Normally a place for partying and celebration, this year it's going to be an antisocial sanitized bubble. Full of COVID testing health centers and staying far apart from one another. At the athlete's village plaza there is everything the Olympians will need. Cafe, bank, internet, hair salon, and much, much more. The only place for athletes to hang out mix and mingle, instead there are signs everywhere reminding people to wear masks and socially distance themselves.

But the majority in Japan still don't want the Olympics to happen. Actually, a protest is ongoing right behind me as they are debuting the Olympic village to the press.

There are 3,800 rooms in these 21 buildings to house the athletes. This is a replica of the athlete's room. Athletes have to share the room which some public health experts say increases the risk of spreading COVID.


The Olympians are also going to be sleeping on beds made out of cardboard. Recyclable. But don't worry, they are sturdy and can hold more than 400 pounds.

Athletes are contact traced and tested for COVID every day. If they test positive for COVID they have to come to this fever clinic to get tested again. If that COVID test comes back positive yet again they then have to take dedicated transport to an isolation facility outside of this Olympic village and they then lose their chance to compete.

They are only allowing two-thirds of capacity here at the dining hall. Normally a place for meeting and chatting. Instead, athletes are asked to dine alone separated by clustered barriers and to leave as soon as they're finished eating after wiping down their seats.

And the athlete's gym where they have to keep their masks on at all times and will be separated by these barriers. Athletes can only arrive five days before the competition and have to leave within two. Now condoms will still be passed out per tradition but they're only given as athletes are leaving the village.

It cost hundreds of millions of dollars to build all this. After the games they'll be turned into residential apartments, but before that this is going to house athletes for an Olympics like no other.

Selina Wang, CNN, Tokyo.

CHURCH: To Italy now and more signs of progress in the battle against COVID-19. Starting today, all but one of Italy's regions could drop most of their coronavirus restrictions. They are now designated as white zones since cases are falling and the areas are low risk.
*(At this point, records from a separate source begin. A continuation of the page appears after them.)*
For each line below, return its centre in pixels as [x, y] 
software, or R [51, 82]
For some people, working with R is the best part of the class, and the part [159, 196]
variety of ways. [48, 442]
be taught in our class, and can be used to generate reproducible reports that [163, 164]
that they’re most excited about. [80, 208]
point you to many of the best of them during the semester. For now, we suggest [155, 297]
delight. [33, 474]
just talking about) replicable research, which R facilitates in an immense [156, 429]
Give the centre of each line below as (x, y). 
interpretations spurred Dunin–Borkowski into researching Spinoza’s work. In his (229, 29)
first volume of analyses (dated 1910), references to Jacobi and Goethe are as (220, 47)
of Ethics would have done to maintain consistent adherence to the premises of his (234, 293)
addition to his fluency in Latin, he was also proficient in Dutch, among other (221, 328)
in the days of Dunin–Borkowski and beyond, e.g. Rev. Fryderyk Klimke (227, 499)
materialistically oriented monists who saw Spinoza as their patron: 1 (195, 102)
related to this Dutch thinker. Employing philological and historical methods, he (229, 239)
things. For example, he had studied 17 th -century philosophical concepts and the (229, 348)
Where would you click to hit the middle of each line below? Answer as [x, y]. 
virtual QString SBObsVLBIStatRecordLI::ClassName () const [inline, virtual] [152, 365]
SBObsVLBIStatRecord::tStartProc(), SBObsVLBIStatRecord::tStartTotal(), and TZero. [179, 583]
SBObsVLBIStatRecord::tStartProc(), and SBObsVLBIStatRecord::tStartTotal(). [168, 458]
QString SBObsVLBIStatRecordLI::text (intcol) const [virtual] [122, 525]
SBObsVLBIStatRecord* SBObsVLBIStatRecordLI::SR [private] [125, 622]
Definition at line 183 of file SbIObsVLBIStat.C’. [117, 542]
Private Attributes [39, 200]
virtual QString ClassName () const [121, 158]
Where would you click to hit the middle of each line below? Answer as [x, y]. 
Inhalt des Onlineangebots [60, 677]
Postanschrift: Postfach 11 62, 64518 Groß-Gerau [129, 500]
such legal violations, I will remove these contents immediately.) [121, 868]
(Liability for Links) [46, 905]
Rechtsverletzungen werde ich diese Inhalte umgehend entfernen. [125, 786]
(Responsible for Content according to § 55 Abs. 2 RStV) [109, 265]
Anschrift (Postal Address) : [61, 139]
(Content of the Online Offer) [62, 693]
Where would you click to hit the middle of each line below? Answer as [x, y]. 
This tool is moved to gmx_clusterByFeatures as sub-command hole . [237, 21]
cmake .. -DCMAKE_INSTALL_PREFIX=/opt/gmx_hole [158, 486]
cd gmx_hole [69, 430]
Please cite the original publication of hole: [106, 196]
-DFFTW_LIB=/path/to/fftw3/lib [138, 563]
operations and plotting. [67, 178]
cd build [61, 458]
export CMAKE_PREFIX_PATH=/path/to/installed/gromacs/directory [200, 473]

So for more on this let's bring in CNN's Nina dos Santos. She Joins us live from London. Great to see you, Nina. So, what more are you learning about the easing of COVID restrictions across most of Italy?

NINA DOS SANTOS, CNN CORRESPONDENT: Hi there, Rosemary. Well, this is an important move for a country that across Europe has been so badly affected by the coronavirus at the start of the pandemic particularly northern Italy. Finally, many Italians, millions across the country can breathe a bit of a sigh of relief. They won't have to put up with things like midnight curfews from now on.

However, I should point out that even if most of these COVID restrictions are going to be lifted across most of Italy with the exception of the northwestern region of the Valle Aosta, which borders France and also Switzerland, there will still be some semblances of what we consider normal now in many parts of the world. That means mask-wearing outdoors and also social distancing as the order of the day. Also, big gatherings and parties still are off limits in most of the country.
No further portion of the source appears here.